Originally Posted by j0n3z3y
SWEEET!!!! I've been in it since 93'. I also do Bagua,Chen Tai Chi,Chin Na and Wu Mei Pai (Ving Tsun's origin from Ng Mui & her training @ Wudan,and my main style). Lol...since you know about Kung Fu,I guess I can go into detail that would confuse most people. Yes,Im a southern stylist...no airborne b.s. for me,I like being rooted.
So,curiousity is killing now
Biu Tze? Bat Jam Do? Guan? What are you on now? XD And even more what method? I was originally Moy Yat stylist,but then moved to Su Pi Chuan...where I picked up the rest.
I can see a Yip Man student's influence in your horse.
I keep thinking of more things to ask. But now I understand the magnetism of our personalities.
I started studying Wing Chun Kung Fu in Hong Kong back in the early '80's under the Peter Chan lineage. I drifted from the practice on and off throughout the years (with a complete absence during the Marine Corps years) but wherever I moved/lived I attempted to find a Wing Chun school, most of the time I was successful in varying degrees. The most recent lineage that I studied under was Wing Tsun Kung Fu (Grand Master Leung Ting).

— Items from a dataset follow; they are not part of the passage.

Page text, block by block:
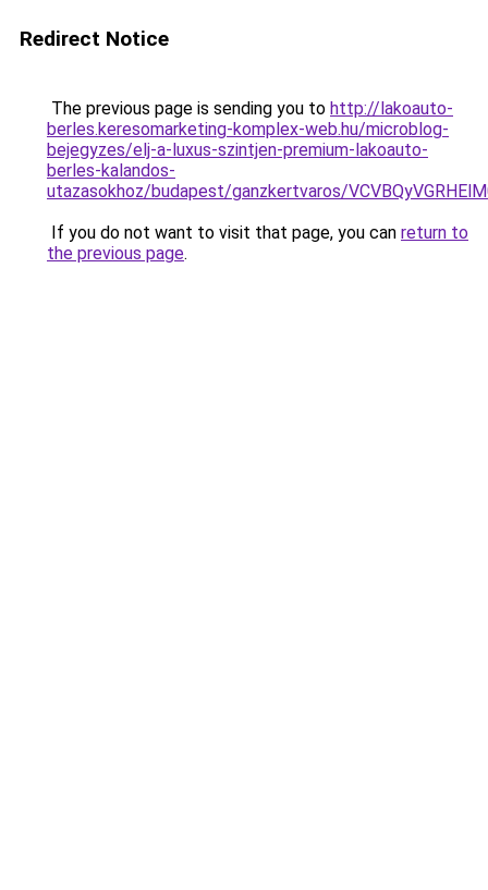
Redirect Notice
The previous page is sending you to http://lakoauto-
berles.keresomarketing-komplex-web.hu/microblog-
bejegyzes/elj-a-luxus-szintjen-premium-lakoauto-
berles-kalandos-
utazasokhoz/budapest/ganzkertvaros/
If you do not want to visit that page, you can return to
the previous page.
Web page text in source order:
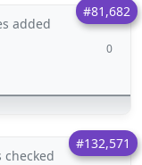
#81,682
added
0
#132,571
checked
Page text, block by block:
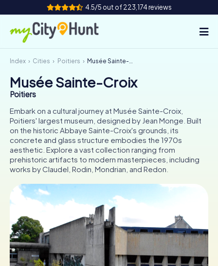
4.5/5 out of 223,174 reviews
How it works
Cities
Tours
Team Building
Tickets
ES
NL
Book Tickets
Index Cities Poitiers Musée Sainte-Croix
Musée Sainte-Croix
Poitiers
Embark on a cultural journey at Musée Sainte-Croix,
Poitiers' largest museum, designed by Jean Monge. Built
on the historic Abbaye Sainte-Croix's grounds, its
concrete and glass structure embodies the 1970s
aesthetic. Explore a vast collection ranging from
prehistoric artifacts to modern masterpieces, including
works by Claudel, Rodin, Mondrian, and Redon.
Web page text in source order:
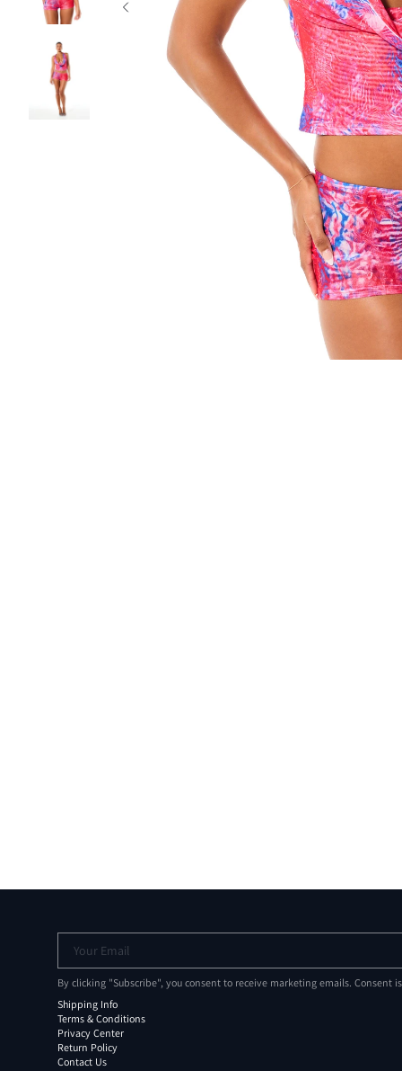
Your Email
By clicking "Subscribe", you consent to receive marketing emails. Consent
Shipping Info
Terms & Conditions
Privacy Center
Return Policy
Contact Us
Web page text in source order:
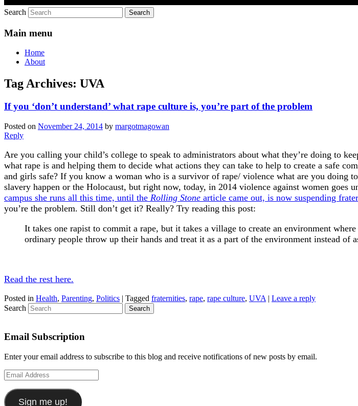
Search
Main menu
Home
About
Tag Archives: UVA
If you ‘don’t understand’ what rape culture is, you’re part of the problem
Posted on November 24, 2014 by margotmagowan
Reply
Are you calling your child’s college to speak to administrators about what they’re doing to
what rape is and helping them to decide what actions they can take to help to create a safe
and girls safe? If you know a woman who is a survivor of rape/ violence what are you doing
slavery happen or the Holocaust, but right now, today, in 2014 violence against women goes
campus she runs all this time, until the Rolling Stone article came out, is now suspending
you’re the problem. Still don’t get it? Really? Try reading this post:
It takes one rapist to commit a rape, but it takes a village to create an environment where
ordinary people throw up their hands and treat it as a part of the environment instead of
Read the rest here.
Posted in Health, Parenting, Politics | Tagged fraternities, rape, rape culture, UVA | Leave a reply
Search
Email Subscription
Enter your email address to subscribe to this blog and receive notifications of new posts by email.
Email
Address
Sign me up!
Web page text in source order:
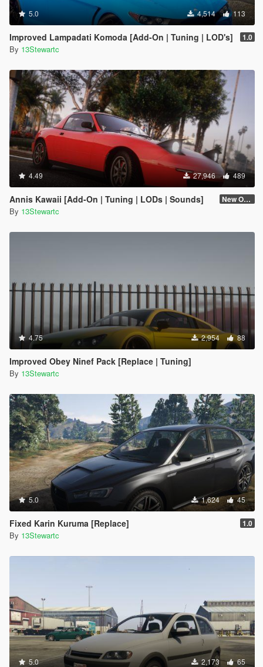
5.0 4,514 113
Improved Lampadati Komoda [Add-On | Tuning | LOD's] 1.0
By 13Stewartc
4.49 27,946 489
Annis Kawaii [Add-On | Tuning | LODs | Sounds] New One (2.6)
By 13Stewartc
4.75 2,954 88
Improved Obey Ninef Pack [Replace | Tuning]
By 13Stewartc
5.0 1,624 45
Fixed Karin Kuruma [Replace] 1.0
By 13Stewartc
5.0 2,173 65
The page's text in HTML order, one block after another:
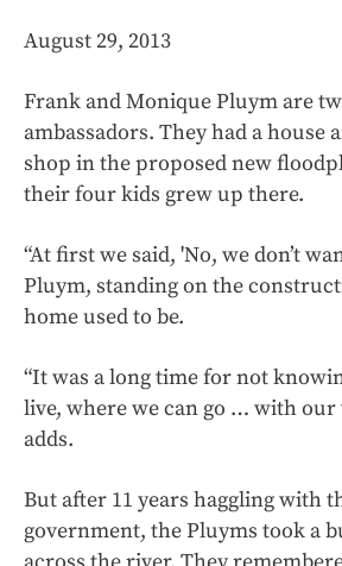
August 29, 2013
Frank and Monique Pluym are
ambassadors. They had a house
shop in the proposed new
their four kids grew up there.
“At first we said, 'No, we don’t
Pluym, standing on the
home used to be.
“It was a long time for not
live, where we can go … with our
adds.
But after 11 years haggling with
government, the Pluyms took a
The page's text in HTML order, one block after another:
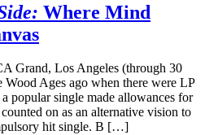
Where Mind
Grand, Los Angeles (through 30
Ages ago when there were LP
popular single made allowances for
on as an alternative vision to
hit single. B […]
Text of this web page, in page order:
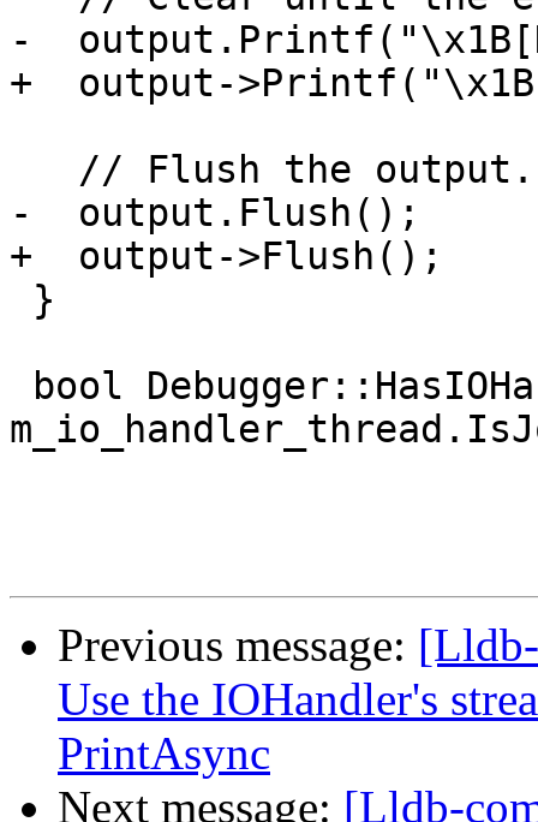
-
+  output-
-  output.Flush();
+  output->Flush();
Previous message:
Use the IOHandler's
PrintAsync
Next message: [Lldb-
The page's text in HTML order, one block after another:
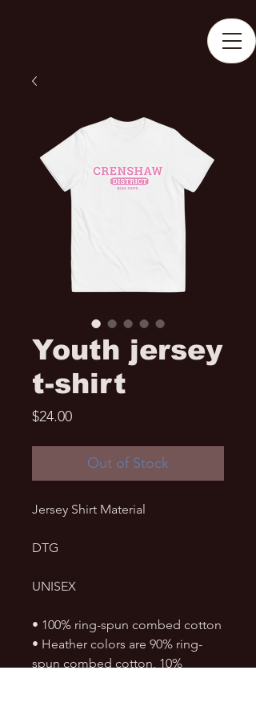
Youth jersey
t-shirt
$24.00Price
Out of Stock
Jersey Shirt Material
DTG
UNISEX
• 100% ring-spun combed cotton
• Heather colors are 90% ring-
spun combed cotton, 10%
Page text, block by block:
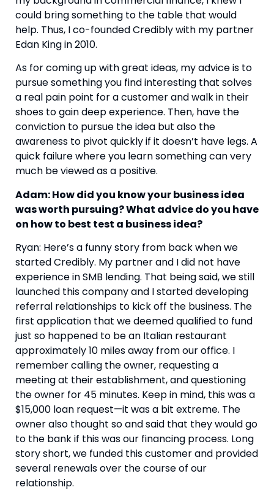
could bring something to the table that would
help. Thus, I co-founded Credibly with my partner
Edan King in 2010.
As for coming up with great ideas, my advice is to
pursue something you find interesting that solves
a real pain point for a customer and walk in their
shoes to gain deep experience. Then, have the
conviction to pursue the idea but also the
awareness to pivot quickly if it doesn’t have legs. A
quick failure where you learn something can very
much be viewed as a positive.
Adam: How did you know your business idea
was worth pursuing? What advice do you have
on how to best test a business idea?
Ryan: Here’s a funny story from back when we
started Credibly. My partner and I did not have
experience in SMB lending. That being said, we still
launched this company and I started developing
referral relationships to kick off the business. The
first application that we deemed qualified to fund
just so happened to be an Italian restaurant
approximately 10 miles away from our office. I
remember calling the owner, requesting a
meeting at their establishment, and questioning
the owner for 45 minutes. Keep in mind, this was a
$15,000 loan request—it was a bit extreme. The
owner also thought so and said that they would go
to the bank if this was our financing process. Long
story short, we funded this customer and provided
several renewals over the course of our
relationship.
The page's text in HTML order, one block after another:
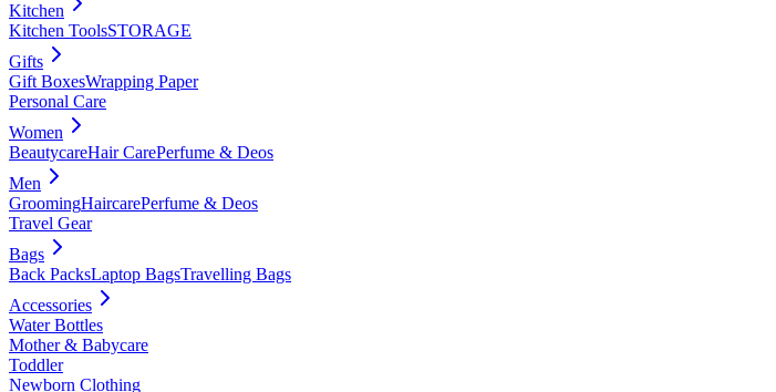
Kitchen
Kitchen ToolsSTORAGE
Gifts
Gift BoxesWrapping Paper
Personal Care
Women
BeautycareHair CarePerfume & Deos
Men
GroomingHaircarePerfume & Deos
Travel Gear
Bags
Back PacksLaptop BagsTravelling Bags
Accessories
Water Bottles
Mother & Babycare
Toddler
Newborn Clothing
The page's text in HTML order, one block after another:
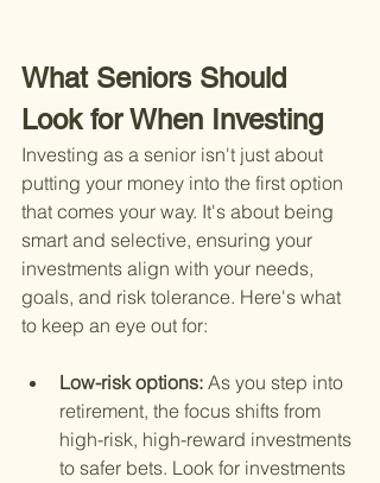
What Seniors Should
Look for When Investing
Investing as a senior isn't just about
putting your money into the first option
that comes your way. It's about being
smart and selective, ensuring your
investments align with your needs,
goals, and risk tolerance. Here's what
to keep an eye out for:
Low-risk options: As you step into
retirement, the focus shifts from
high-risk, high-reward investments
to safer bets. Look for investments

Although the two styles share they same base form-system and heart, they are very different in delivery, practice and social structure. Wing Chun has no belt or hierarchy other than what the Sifu sees fit (exemplified in the school lineup), Wing Tsun splits the general population into 2 groups, "White Shirts" and "Black Shirts", the latter being the Senior of the two.

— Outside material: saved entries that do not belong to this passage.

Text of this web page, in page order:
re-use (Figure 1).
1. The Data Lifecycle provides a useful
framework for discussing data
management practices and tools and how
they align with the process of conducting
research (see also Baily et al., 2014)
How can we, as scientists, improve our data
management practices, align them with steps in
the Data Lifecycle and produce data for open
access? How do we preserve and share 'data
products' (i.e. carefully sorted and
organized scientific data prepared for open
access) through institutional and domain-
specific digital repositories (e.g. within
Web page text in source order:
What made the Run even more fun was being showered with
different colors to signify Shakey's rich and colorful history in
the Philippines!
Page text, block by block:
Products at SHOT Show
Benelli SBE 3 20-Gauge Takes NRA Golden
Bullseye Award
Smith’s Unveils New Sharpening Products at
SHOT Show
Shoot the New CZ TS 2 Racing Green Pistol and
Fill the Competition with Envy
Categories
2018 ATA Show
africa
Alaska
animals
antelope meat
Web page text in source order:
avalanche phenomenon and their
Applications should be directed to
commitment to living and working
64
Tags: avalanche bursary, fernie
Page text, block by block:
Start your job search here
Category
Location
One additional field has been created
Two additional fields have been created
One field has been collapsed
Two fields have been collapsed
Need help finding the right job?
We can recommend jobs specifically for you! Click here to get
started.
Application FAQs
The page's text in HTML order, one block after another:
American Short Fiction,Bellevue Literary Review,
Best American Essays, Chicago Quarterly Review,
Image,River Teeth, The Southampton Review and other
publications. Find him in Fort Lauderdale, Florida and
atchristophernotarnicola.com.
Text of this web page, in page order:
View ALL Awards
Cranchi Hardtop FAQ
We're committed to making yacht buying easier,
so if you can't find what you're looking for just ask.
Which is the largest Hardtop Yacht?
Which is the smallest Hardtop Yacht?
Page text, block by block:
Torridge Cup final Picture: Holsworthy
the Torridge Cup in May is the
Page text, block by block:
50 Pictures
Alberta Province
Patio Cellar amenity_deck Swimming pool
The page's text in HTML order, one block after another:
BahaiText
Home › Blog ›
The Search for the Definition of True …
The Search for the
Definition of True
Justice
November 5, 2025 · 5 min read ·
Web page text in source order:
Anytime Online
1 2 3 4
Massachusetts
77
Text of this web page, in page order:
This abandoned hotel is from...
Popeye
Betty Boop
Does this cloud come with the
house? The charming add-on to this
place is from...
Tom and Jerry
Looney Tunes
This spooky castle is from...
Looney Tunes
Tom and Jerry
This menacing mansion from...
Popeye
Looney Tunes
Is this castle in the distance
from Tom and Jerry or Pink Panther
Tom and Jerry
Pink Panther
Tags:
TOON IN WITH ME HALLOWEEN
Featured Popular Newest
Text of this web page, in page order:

How are these aspects in Ving Chun?
There is a great deal of suppressed contention (and even open hostility at times) that exists between the two lineages (
)... but imho that may very well stem from the original reason for the split: A conflict in direction based on personality and ego, and the power-vacuum that was created by Yip Man's death (at least that is my understanding). It has been frustrating as all I wanted to do was fight (not in anger). I didn't care who insulted who, who was "better", what tiny aspect as "more efficient"... I just wanted to fight.
I have also studied Tai Chi (part and parcel for many Wing Chun schools), Chi Na (Shaolin Art of seize and control, for those interested), Kajukenbo (a Hawaiian art sometimes known as, "The Dirty Art of Street fighting"), Escrima and Muay Thai, as well as a spattering of other arts.
I competed in various venues and levels for a little over a decade from full-contact to foms-only, but was informed about 2~3 years ago that it was time to stop. The cartilage in my shoulders is worn and the soft-tissue damage to my neck is a constant source of discomfort and pain.... c'est la vie. It was difficult to accept, so difficult that I went to a specialist in Europe when I was there. I made no comment as to my past to see what the diagnosis and prognosis would be. Inevitable the question was presented: "What have you done to wear the cartilage in your shoulders so much?". In the end, the same advice was given to me by as it was by Doctors in America. Time to stop
So these days I practice the 3 Wing Chun forms (I never mastered Biu Gee), do calisthenics, hike, stretch, and hammer away on my mook... that is the limit of my exposure.
As for the stance... you have a keen eye. Indeed, Yip Man was the foundation from which everything else was built on, and my Mook training throughout the years follows his... erm... "dainty" approach to footwork. I use the word "dainty" as I'm not sure what else fits.
And you? Do you still go to school? Do you still train regularly? Do you find that studying the Martial Arts is as much internal (mind) as it is external (body)?
Anyone else care to share their experiences?